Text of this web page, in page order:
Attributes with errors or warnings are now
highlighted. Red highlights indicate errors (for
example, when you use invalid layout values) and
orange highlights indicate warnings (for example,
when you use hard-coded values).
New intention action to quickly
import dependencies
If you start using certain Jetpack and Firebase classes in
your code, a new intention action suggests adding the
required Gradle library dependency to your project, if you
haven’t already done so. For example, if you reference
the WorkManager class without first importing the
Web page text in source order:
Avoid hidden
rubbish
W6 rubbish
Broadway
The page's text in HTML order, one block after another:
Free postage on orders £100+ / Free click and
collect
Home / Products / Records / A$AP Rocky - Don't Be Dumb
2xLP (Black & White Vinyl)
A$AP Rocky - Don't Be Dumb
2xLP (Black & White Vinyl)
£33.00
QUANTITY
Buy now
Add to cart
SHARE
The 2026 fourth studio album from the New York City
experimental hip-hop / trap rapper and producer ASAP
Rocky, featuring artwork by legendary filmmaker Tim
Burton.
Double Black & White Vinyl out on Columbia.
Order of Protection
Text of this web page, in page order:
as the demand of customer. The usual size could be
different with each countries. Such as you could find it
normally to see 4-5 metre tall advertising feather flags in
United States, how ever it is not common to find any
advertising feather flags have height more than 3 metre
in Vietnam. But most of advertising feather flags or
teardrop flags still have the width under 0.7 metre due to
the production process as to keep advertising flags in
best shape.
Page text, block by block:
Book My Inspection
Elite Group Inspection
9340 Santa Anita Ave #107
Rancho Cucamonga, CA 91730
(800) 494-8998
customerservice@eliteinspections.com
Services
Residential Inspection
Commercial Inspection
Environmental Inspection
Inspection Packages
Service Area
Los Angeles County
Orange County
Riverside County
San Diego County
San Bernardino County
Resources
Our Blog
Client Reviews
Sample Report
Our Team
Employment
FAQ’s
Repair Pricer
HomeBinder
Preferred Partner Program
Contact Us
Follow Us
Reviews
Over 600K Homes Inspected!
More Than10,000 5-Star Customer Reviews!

____________

In the listing above, find the line that contains "Page text, block". Write it out exactly, along with each line after it up to and including the last.

Response below:
Page text, block by block:
Book My Inspection
Elite Group Inspection
9340 Santa Anita Ave #107
Rancho Cucamonga, CA 91730
(800) 494-8998
customerservice@eliteinspections.com
Services
Residential Inspection
Commercial Inspection
Environmental Inspection
Inspection Packages
Service Area
Los Angeles County
Orange County
Riverside County
San Diego County
San Bernardino County
Resources
Our Blog
Client Reviews
Sample Report
Our Team
Employment
FAQ’s
Repair Pricer
HomeBinder
Preferred Partner Program
Contact Us
Follow Us
Reviews
Over 600K Homes Inspected!
More Than10,000 5-Star Customer Reviews!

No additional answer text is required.